DIRECTIONS => Nothing but the lines below from the one holding "Web page text" up to and including the one holding "Page text, block" should be copied, exactly and without pictures.

MATERIAL FOR THIS TASK =>
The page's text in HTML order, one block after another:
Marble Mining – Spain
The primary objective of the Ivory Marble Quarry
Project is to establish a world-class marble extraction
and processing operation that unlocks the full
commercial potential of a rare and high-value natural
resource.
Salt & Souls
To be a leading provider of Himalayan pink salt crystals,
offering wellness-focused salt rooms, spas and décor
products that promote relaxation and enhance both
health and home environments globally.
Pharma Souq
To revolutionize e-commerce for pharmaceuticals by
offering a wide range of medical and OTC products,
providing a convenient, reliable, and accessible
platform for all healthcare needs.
==
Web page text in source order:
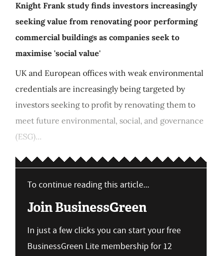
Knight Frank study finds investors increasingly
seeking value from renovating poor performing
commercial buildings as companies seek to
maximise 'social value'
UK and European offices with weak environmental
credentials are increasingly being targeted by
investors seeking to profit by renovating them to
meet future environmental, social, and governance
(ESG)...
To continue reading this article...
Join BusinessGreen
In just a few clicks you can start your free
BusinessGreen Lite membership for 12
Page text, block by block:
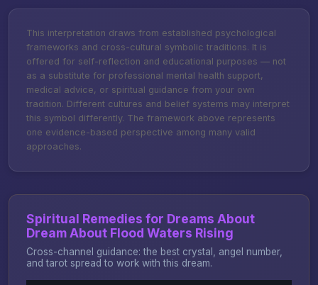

COMPLETED TASK =>
Web page text in source order:
Knight Frank study finds investors increasingly
seeking value from renovating poor performing
commercial buildings as companies seek to
maximise 'social value'
UK and European offices with weak environmental
credentials are increasingly being targeted by
investors seeking to profit by renovating them to
meet future environmental, social, and governance
(ESG)...
To continue reading this article...
Join BusinessGreen
In just a few clicks you can start your free
BusinessGreen Lite membership for 12
Page text, block by block:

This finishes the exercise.